The C standard defines "byte" and "char" as effectively synonymous;
although they have slightly different connotations, they occupy the
same space and "really" mean exactly the same thing.  There have to
be at least 8 bits in a char|byte, but it may be larger than that;
the implementor gets to decide on the exact size.  I suspect that
almost every implementation on machines that support direct
addressing of 8-bit bytes will make char|byte an 8-bit Yao-byte
(meaning: 8 contiguous bits).  The Yao definition for "byte" is what
I would consider correct for general usage, and it is consistent with
the usage in the C standard.  The notion that a byte has to be exactly
8 bits was probably due to the prevalence of 8-bit chunk-addressable
systems (System/360, PDP-11, Nova, VAX, 8080, 6800, ...) and to
ignorance of the existence of non-8-bit systems.  After all, 8 bits
is enough to represent any character with one bit left over for
parity, isn't it?  (Rhetorical question, the answer is "not really".)
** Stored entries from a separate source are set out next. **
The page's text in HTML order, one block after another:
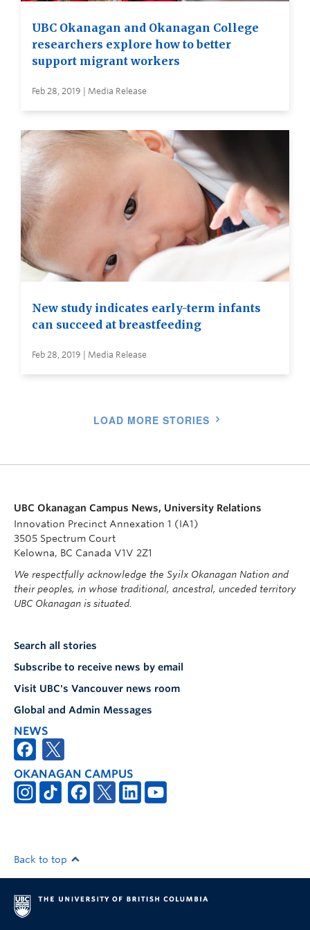
UBC Okanagan and Okanagan College
researchers explore how to better
support migrant workers
Feb 28, 2019 | Media Release
New study indicates early-term infants
can succeed at breastfeeding
Feb 28, 2019 | Media Release
LOAD MORE STORIES
UBC Okanagan Campus News, University Relations
Innovation Precinct Annexation 1 (IA1)
3505 Spectrum Court
Kelowna, BC Canada V1V 2Z1
We respectfully acknowledge the Syilx Okanagan Nation and
their peoples, in whose traditional, ancestral, unceded territory
UBC Okanagan is situated.
Search all stories
Subscribe to receive news by email
Visit UBC's Vancouver news room
Global and Admin Messages
NEWS
OKANAGAN CAMPUS
Back to top

msb@sq.sq.com (Mark Brader) (08/12/90)

> > 1.6 says that any object is a contiguous sequence of bytes, each of which
> > is individually addressable.  3.3.3.4 forces the size of type char to be
> > exactly 1 byte.  

> In recent years, for some reason, people have been assuming that "byte"
> means "eight bits" (bit = binary unit of information).

I wasn't.  I didn't quote the Standard's definition of "byte" because
it didn't seem relevant to the alignment issues that I was talking about.
This definition is also in 1.6 and what it amounts to is that a "byte" is
an addressable unit of storage big enough to hold a character (in the
basic execution character set).  Section 2.2.4.2 then requires this to
be at least 8 bits, but it could be more.

-- 
Mark Brader, SoftQuad Inc.,		"For want of a bit the loop was lost..."
Toronto, utzoo!sq!msb, msb@sq.com				 -- Steve Summit

This article is in the public domain.